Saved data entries
——

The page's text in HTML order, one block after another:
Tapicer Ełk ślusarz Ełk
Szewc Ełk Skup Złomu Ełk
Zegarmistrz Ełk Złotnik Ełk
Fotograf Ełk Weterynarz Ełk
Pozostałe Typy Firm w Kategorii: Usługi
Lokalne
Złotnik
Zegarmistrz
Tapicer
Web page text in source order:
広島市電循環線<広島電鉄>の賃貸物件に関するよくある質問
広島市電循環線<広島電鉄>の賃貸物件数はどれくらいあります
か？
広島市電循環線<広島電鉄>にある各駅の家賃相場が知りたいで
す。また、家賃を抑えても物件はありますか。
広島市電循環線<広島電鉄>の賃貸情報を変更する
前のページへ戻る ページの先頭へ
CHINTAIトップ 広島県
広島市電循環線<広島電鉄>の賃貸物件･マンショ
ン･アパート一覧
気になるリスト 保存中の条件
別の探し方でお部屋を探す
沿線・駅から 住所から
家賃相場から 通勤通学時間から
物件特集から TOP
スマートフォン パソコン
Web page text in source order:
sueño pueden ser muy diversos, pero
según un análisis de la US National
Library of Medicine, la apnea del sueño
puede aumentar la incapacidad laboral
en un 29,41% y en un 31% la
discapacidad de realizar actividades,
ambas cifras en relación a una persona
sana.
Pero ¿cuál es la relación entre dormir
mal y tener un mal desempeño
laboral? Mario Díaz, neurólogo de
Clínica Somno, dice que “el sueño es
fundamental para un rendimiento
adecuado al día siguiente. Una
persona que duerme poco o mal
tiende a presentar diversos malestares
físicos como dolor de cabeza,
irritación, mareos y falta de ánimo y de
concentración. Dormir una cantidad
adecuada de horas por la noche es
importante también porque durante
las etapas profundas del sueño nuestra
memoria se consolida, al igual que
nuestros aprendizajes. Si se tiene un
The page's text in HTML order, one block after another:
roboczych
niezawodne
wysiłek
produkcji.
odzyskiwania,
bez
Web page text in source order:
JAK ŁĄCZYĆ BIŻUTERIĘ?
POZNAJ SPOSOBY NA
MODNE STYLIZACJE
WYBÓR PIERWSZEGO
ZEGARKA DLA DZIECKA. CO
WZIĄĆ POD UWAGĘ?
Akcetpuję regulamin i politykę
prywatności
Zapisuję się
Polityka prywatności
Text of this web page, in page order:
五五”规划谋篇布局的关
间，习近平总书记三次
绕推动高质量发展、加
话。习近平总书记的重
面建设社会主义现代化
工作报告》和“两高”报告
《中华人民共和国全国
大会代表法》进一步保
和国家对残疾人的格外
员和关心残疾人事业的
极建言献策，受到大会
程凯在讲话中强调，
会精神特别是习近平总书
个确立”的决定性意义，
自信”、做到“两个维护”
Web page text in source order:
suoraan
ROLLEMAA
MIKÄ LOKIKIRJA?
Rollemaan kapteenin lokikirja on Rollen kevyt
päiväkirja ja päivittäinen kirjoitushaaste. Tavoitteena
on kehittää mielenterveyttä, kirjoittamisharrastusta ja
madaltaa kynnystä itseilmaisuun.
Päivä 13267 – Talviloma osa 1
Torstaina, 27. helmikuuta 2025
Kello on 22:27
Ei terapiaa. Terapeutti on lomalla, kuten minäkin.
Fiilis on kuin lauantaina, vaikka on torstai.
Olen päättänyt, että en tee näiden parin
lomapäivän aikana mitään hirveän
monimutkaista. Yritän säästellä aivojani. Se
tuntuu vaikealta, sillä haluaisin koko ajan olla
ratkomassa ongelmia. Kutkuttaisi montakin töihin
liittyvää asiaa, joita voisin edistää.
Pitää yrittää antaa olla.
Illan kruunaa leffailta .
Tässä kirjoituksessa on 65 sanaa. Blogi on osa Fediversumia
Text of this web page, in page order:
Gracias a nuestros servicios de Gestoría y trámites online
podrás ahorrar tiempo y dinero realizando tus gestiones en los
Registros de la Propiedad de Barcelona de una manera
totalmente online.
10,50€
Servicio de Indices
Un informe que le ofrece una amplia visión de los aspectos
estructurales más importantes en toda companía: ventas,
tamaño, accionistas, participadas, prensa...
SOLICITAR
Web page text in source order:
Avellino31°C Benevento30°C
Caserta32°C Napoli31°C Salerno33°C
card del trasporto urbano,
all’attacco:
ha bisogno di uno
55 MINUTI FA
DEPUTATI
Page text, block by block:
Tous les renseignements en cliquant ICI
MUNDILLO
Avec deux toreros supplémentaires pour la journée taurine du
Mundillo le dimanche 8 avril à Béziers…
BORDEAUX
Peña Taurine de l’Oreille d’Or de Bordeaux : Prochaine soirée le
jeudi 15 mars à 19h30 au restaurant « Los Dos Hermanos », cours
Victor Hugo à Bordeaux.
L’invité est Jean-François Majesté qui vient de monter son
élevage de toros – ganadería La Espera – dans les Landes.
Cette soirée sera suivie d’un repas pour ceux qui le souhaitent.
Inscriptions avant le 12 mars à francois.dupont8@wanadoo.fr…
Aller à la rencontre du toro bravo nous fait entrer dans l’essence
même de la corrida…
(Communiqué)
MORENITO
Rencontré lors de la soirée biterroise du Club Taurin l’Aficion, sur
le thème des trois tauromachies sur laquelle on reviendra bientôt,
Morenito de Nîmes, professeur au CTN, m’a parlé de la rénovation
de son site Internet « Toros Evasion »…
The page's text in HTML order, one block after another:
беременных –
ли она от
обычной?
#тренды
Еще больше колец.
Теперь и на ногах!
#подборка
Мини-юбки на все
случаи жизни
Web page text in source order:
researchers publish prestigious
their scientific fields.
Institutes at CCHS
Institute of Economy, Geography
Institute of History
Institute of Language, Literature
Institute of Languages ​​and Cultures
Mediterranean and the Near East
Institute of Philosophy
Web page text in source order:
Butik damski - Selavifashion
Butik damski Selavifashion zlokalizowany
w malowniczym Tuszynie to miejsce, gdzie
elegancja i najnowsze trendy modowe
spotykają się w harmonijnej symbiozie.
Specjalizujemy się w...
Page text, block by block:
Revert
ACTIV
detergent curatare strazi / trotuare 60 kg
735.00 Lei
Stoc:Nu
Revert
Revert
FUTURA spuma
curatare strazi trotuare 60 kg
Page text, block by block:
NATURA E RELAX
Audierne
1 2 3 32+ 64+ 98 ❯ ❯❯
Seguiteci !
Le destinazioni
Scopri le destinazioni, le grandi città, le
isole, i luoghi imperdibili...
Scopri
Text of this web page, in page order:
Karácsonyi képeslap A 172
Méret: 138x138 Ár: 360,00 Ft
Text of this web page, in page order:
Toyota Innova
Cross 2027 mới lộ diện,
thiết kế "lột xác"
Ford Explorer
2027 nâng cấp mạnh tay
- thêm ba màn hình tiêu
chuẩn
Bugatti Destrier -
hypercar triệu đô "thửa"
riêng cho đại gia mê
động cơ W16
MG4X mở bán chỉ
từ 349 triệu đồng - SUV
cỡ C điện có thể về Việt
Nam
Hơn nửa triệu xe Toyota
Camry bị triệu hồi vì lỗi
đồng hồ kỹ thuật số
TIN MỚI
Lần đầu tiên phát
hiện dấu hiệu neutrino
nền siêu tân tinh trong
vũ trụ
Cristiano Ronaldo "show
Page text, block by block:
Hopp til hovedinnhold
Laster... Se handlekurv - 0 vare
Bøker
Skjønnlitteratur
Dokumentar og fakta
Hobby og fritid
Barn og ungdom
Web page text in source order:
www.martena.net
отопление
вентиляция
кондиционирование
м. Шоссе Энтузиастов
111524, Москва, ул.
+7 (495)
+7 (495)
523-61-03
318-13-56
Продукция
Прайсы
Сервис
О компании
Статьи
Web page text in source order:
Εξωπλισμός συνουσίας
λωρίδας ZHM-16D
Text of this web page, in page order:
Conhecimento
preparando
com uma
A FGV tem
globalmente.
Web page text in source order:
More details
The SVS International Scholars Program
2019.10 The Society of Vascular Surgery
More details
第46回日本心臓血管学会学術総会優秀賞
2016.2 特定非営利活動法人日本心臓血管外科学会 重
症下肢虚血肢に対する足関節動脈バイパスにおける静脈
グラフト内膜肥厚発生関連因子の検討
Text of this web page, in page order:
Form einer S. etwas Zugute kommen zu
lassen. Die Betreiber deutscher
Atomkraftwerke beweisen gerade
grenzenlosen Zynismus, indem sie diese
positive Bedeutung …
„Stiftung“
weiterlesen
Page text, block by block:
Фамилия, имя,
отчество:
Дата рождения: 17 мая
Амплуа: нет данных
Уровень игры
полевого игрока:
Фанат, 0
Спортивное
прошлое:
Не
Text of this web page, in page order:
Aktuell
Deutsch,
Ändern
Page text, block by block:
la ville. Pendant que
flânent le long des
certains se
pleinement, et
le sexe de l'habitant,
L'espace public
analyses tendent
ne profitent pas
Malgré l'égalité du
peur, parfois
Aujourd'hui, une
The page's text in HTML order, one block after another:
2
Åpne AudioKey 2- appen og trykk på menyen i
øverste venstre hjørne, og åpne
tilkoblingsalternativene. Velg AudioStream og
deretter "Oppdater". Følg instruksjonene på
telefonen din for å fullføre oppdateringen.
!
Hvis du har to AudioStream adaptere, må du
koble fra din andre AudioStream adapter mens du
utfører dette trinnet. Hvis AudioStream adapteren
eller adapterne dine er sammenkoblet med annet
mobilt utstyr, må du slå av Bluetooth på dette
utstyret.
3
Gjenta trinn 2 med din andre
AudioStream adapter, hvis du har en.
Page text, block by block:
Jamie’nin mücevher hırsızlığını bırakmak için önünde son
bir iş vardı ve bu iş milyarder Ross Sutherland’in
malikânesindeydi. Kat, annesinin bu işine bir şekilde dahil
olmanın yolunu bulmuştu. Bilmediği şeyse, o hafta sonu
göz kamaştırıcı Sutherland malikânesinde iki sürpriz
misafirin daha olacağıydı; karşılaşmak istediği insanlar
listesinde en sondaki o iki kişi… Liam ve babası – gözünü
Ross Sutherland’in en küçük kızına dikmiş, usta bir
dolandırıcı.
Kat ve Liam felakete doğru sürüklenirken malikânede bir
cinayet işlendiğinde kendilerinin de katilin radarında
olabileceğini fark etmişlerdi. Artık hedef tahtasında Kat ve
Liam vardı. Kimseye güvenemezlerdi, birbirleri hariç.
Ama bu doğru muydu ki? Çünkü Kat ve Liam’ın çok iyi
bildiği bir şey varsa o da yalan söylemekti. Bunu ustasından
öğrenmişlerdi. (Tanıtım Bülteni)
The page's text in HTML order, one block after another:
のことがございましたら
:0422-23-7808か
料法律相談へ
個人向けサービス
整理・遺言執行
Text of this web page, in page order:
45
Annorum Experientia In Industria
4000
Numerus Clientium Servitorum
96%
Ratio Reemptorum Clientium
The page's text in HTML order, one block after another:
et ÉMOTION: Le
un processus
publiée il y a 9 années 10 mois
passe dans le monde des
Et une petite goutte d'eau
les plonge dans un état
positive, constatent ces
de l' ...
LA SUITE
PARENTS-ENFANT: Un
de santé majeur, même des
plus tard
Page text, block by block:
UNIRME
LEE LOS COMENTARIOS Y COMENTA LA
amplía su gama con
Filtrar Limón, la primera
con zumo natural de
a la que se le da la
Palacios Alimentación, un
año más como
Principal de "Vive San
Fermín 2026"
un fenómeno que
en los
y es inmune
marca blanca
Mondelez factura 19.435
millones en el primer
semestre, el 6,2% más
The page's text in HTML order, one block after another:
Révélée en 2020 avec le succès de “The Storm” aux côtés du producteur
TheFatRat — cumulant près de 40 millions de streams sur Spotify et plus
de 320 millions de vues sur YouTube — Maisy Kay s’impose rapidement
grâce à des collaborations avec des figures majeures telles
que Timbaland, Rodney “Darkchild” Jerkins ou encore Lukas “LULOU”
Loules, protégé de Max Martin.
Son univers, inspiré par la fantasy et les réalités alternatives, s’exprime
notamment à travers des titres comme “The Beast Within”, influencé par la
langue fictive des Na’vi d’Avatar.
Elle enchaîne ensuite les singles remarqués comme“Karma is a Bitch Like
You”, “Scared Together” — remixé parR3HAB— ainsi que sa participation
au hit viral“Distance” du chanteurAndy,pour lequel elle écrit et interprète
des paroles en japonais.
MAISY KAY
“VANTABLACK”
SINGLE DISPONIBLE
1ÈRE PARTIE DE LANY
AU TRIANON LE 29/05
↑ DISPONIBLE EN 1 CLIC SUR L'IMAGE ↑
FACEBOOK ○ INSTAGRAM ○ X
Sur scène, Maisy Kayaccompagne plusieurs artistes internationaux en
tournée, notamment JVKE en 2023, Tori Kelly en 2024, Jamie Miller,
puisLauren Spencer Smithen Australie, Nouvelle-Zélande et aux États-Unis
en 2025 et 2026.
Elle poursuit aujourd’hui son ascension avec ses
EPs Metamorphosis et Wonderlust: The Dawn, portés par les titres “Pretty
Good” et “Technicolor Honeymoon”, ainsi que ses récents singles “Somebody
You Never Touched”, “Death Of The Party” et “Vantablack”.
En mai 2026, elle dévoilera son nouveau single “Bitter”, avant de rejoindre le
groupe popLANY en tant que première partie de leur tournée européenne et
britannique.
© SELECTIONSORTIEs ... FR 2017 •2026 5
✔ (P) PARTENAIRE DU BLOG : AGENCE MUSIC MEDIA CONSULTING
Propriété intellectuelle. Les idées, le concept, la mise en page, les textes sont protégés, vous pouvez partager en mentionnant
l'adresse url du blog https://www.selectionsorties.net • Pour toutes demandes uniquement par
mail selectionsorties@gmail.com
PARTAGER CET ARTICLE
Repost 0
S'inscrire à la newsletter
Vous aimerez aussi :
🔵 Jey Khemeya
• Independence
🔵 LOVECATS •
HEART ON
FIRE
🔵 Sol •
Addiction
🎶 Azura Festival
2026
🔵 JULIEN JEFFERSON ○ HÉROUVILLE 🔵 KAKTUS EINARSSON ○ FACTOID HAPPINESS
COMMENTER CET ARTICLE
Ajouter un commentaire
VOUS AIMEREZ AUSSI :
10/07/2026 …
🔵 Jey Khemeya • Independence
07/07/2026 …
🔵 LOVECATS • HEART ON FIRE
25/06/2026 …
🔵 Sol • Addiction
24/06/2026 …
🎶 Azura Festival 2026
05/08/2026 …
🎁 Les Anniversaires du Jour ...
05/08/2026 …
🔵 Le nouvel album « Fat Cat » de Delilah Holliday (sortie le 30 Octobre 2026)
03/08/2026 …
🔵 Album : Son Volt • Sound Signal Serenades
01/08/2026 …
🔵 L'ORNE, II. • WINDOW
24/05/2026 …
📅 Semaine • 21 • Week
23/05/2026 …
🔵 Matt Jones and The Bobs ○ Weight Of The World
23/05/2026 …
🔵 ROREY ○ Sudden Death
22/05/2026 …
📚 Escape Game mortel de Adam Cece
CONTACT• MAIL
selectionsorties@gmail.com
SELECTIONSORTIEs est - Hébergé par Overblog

——

- [Your task] From the records, copy every line that has the string "persona" in it.

- [Written answer]
ambas cifras en relación a una persona
persona que duerme poco o mal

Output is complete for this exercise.